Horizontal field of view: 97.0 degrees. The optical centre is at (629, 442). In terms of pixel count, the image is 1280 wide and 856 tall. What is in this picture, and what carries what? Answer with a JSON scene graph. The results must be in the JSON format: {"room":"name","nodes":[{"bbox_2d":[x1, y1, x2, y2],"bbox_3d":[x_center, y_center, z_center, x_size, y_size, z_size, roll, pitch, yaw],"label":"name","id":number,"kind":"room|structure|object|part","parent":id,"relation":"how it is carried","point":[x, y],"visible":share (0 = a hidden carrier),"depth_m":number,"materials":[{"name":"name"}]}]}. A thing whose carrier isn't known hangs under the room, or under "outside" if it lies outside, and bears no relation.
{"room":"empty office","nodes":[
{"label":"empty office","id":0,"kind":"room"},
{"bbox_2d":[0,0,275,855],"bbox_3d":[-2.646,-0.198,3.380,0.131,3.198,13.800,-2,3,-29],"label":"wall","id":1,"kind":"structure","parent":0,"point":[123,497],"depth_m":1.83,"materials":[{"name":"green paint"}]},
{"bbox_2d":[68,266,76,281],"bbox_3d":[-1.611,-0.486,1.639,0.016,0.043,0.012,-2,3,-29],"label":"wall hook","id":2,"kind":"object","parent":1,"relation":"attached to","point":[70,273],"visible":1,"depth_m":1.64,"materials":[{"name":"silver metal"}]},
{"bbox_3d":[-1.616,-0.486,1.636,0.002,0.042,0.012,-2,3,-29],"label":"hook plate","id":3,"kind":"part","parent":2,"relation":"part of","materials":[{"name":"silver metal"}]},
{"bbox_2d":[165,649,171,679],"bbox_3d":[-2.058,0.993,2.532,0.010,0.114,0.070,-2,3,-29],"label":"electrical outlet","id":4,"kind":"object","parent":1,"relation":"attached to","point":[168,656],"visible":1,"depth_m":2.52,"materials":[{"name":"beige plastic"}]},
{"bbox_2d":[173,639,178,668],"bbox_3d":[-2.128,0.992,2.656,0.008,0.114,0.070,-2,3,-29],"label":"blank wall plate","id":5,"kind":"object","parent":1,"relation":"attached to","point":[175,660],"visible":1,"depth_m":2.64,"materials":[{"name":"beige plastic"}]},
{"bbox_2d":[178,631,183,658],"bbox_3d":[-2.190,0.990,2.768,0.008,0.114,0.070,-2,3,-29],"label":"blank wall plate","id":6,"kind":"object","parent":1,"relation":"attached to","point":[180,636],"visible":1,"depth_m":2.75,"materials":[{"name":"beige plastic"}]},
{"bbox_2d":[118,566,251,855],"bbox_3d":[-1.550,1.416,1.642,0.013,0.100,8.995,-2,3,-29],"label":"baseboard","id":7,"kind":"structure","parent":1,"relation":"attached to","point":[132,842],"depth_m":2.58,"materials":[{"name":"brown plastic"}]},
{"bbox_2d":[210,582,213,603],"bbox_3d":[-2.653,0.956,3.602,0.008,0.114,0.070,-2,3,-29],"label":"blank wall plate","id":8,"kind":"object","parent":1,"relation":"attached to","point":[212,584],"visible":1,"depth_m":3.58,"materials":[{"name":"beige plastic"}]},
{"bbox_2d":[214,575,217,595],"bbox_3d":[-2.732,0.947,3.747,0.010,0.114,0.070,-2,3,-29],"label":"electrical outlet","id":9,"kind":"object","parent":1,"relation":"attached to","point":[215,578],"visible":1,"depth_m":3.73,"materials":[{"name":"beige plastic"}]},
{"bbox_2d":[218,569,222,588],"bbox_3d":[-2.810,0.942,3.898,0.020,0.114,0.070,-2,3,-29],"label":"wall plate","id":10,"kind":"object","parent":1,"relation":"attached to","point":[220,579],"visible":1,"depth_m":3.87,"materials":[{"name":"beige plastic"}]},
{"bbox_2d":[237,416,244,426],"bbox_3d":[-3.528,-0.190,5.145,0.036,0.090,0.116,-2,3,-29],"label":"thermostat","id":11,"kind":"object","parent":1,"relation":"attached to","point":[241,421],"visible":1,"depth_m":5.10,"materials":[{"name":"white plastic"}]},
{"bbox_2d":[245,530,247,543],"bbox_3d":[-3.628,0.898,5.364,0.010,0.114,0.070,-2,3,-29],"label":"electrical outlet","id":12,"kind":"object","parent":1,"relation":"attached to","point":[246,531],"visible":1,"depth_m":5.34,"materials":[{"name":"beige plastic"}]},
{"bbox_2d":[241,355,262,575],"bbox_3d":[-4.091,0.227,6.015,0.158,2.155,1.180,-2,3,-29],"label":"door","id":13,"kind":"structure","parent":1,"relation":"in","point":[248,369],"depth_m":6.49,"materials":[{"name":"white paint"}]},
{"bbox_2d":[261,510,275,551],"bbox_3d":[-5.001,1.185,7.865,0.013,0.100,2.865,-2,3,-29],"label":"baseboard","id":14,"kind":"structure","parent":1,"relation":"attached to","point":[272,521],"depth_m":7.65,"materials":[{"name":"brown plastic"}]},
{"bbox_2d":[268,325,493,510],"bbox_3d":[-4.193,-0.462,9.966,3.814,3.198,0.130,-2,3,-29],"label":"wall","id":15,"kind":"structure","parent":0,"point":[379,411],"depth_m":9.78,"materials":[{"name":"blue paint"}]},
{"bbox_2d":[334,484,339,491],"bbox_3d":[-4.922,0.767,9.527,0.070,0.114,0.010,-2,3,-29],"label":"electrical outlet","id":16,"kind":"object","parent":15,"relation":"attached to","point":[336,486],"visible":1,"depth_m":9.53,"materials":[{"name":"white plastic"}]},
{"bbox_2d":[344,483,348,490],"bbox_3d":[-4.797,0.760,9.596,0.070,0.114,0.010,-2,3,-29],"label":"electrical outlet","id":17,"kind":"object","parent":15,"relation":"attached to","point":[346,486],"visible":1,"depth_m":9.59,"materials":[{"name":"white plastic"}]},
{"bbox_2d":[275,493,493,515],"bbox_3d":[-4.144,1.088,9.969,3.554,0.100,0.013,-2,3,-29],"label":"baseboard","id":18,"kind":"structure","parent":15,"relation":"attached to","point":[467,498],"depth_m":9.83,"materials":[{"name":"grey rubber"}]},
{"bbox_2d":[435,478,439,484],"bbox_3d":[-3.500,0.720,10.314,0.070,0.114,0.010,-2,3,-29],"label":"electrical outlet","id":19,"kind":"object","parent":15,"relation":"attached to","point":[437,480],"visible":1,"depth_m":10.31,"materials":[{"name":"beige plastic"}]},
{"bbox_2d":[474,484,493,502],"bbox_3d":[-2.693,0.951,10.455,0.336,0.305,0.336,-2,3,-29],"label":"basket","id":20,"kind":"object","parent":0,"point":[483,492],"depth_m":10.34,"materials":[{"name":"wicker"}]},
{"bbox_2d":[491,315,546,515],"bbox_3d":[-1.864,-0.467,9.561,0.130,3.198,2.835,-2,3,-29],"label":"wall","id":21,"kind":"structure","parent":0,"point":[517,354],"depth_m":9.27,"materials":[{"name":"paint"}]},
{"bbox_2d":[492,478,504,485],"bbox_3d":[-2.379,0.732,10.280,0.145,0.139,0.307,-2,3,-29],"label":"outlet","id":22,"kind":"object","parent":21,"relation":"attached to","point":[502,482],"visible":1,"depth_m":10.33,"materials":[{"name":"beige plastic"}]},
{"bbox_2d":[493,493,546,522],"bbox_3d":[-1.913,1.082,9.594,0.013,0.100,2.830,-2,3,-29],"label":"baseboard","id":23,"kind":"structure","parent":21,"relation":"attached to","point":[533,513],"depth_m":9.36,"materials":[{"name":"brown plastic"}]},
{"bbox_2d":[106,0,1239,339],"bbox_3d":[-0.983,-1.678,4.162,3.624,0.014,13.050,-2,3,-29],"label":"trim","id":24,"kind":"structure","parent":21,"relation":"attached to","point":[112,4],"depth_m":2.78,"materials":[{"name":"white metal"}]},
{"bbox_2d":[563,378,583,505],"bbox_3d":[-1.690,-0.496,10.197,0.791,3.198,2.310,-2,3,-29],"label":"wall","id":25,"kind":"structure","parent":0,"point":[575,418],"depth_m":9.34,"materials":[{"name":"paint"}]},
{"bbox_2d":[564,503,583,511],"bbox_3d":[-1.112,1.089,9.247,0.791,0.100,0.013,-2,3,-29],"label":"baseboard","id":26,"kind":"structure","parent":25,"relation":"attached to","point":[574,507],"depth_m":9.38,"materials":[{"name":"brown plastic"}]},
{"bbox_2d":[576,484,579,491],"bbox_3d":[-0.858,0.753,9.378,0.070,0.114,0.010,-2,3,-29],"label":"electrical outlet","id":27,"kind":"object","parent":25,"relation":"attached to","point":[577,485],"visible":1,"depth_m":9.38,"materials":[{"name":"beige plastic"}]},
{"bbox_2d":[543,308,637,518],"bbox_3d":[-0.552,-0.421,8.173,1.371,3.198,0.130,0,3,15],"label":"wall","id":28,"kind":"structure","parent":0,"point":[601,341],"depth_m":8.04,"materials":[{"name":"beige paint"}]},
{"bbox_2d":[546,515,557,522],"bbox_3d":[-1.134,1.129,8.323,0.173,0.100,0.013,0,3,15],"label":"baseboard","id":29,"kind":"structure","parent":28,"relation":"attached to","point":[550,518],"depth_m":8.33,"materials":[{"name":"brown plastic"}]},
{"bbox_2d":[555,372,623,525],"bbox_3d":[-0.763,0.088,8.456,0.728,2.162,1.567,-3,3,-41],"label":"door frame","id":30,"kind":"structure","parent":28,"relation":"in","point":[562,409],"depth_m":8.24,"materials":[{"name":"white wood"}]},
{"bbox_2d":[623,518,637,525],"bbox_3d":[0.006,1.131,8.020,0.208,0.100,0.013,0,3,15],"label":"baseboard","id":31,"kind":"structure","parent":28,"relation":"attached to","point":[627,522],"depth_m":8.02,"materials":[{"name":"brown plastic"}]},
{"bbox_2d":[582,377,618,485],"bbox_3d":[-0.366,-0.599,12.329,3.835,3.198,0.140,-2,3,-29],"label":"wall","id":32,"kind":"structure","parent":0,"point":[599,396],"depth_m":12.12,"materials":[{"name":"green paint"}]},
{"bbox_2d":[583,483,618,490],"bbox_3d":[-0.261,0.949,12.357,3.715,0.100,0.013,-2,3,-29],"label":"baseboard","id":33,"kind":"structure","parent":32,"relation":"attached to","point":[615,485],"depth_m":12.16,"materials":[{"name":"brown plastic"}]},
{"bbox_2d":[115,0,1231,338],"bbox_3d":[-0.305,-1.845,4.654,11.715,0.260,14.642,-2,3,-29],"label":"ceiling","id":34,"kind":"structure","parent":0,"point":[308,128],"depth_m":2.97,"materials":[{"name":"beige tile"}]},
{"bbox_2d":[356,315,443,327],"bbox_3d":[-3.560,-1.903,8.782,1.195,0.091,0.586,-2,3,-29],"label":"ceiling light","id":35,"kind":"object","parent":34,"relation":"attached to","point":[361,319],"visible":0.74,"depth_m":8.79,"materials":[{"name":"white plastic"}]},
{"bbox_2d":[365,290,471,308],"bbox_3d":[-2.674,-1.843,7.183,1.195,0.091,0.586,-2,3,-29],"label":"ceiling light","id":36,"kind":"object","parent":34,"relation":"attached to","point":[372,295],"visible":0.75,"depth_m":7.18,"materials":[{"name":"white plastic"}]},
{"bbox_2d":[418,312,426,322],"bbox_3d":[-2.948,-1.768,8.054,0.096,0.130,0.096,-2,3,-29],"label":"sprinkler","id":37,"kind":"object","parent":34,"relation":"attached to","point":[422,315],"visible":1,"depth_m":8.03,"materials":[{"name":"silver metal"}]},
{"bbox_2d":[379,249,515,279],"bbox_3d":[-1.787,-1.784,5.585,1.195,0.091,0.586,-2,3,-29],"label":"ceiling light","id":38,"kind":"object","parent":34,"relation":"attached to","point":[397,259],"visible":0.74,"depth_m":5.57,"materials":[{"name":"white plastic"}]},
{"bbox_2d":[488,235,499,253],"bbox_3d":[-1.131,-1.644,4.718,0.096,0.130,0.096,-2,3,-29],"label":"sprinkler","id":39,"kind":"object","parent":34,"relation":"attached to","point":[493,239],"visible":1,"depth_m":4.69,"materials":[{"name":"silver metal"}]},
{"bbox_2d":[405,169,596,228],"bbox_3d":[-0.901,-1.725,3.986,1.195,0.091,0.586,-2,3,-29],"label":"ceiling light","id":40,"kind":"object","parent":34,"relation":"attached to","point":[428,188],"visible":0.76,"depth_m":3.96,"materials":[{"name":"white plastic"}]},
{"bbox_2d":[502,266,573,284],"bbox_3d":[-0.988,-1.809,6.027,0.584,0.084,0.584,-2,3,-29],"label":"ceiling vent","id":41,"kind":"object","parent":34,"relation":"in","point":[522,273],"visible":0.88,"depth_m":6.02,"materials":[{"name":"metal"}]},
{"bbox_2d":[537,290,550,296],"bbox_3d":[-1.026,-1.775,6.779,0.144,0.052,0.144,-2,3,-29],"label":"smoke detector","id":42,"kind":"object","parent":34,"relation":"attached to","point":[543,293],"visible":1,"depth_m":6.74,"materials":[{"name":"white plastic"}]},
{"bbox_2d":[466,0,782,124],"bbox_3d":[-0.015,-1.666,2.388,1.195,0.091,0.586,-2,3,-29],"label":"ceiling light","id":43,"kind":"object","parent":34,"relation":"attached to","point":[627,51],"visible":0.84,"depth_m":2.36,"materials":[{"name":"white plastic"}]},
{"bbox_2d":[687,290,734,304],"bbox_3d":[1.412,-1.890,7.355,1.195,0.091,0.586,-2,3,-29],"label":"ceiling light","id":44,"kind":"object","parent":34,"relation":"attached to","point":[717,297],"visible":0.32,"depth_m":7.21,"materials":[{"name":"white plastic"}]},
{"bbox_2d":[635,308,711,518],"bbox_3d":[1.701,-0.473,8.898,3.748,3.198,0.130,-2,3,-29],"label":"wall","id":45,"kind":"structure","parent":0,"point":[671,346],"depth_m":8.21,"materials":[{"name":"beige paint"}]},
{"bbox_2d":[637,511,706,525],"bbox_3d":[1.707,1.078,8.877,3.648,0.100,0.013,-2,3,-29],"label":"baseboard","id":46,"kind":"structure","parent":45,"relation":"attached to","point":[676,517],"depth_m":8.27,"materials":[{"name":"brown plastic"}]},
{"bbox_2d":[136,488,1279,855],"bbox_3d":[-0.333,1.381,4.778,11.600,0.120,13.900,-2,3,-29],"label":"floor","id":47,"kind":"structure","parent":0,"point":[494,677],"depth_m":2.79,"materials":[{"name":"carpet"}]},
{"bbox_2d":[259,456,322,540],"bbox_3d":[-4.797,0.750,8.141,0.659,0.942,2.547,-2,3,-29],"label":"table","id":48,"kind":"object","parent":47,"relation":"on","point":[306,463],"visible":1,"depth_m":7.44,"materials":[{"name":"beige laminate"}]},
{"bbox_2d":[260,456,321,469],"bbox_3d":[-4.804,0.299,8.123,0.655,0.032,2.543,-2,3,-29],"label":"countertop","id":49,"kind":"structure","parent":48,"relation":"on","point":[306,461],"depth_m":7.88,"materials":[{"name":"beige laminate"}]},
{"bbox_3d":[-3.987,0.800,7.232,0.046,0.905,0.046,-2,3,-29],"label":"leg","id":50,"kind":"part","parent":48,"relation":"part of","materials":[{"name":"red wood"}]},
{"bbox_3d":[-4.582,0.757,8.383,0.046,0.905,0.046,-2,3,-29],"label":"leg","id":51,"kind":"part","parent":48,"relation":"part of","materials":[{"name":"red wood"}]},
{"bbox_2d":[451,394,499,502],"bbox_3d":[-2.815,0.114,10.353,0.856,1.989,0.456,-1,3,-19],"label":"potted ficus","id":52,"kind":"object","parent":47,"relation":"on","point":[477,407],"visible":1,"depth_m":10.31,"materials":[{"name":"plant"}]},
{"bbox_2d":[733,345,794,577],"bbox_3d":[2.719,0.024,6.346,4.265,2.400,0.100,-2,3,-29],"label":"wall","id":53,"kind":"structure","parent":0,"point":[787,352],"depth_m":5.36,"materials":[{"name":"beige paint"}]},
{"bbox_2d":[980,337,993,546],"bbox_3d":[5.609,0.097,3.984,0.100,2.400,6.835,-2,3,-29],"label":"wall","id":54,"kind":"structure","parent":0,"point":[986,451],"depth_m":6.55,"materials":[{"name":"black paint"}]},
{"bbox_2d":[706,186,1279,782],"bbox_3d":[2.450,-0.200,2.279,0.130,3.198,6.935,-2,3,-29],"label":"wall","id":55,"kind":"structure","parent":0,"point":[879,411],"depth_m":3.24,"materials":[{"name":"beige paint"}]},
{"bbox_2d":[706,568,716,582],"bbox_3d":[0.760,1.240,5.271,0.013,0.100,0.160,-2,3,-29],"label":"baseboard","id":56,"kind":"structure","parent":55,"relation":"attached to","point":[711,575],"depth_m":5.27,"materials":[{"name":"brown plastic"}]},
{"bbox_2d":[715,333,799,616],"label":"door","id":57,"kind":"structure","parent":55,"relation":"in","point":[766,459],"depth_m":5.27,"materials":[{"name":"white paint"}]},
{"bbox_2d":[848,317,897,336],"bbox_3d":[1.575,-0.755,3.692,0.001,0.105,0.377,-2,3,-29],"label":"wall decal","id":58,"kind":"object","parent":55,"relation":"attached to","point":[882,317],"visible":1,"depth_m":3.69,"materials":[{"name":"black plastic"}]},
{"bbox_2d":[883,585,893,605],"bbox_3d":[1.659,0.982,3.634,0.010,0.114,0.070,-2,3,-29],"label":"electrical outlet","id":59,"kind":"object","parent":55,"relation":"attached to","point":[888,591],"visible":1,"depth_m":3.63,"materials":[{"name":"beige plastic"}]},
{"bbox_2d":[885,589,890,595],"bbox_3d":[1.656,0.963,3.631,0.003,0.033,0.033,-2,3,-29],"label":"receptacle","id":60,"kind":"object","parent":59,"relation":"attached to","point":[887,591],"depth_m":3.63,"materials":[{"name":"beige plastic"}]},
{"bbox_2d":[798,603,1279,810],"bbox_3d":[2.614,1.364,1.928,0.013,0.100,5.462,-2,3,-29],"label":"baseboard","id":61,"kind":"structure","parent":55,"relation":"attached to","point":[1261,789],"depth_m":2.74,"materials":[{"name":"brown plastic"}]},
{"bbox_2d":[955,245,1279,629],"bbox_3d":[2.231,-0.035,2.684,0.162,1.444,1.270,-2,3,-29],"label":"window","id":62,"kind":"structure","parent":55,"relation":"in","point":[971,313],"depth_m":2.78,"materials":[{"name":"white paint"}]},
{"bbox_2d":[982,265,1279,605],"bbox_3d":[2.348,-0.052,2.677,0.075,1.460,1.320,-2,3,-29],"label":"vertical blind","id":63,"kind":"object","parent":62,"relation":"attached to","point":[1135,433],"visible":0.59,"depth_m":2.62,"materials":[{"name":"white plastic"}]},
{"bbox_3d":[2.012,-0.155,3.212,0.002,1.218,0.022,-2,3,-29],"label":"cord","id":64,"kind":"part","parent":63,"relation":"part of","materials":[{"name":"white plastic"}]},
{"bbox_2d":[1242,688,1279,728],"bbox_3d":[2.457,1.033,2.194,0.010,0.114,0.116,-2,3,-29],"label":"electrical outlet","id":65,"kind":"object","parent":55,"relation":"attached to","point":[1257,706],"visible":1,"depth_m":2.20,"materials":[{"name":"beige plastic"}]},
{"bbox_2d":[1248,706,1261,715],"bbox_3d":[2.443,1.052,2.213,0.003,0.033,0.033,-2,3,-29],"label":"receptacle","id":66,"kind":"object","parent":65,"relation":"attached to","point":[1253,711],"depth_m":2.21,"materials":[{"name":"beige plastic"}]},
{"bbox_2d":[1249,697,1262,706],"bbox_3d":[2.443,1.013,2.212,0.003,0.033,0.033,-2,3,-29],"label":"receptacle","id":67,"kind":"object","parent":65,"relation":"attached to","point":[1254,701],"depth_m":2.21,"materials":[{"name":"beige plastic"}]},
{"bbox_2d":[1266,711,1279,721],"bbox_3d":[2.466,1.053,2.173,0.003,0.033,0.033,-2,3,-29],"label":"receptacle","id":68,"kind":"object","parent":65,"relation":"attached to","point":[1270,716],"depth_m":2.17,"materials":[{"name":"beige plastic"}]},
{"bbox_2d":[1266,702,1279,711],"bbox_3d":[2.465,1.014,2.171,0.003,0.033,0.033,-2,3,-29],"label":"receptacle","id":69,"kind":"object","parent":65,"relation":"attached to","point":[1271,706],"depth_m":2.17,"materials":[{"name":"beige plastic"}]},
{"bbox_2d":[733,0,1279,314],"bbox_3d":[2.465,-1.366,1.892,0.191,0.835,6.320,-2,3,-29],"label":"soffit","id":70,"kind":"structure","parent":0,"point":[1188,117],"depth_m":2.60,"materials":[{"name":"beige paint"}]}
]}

- - -

REQUIRED ACTION — Among the lines above, return those that hold the word "black".

YOUR SOLUTION —
{"bbox_2d":[980,337,993,546],"bbox_3d":[5.609,0.097,3.984,0.100,2.400,6.835,-2,3,-29],"label":"wall","id":54,"kind":"structure","parent":0,"point":[986,451],"depth_m":6.55,"materials":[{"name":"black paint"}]},
{"bbox_2d":[848,317,897,336],"bbox_3d":[1.575,-0.755,3.692,0.001,0.105,0.377,-2,3,-29],"label":"wall decal","id":58,"kind":"object","parent":55,"relation":"attached to","point":[882,317],"visible":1,"depth_m":3.69,"materials":[{"name":"black plastic"}]},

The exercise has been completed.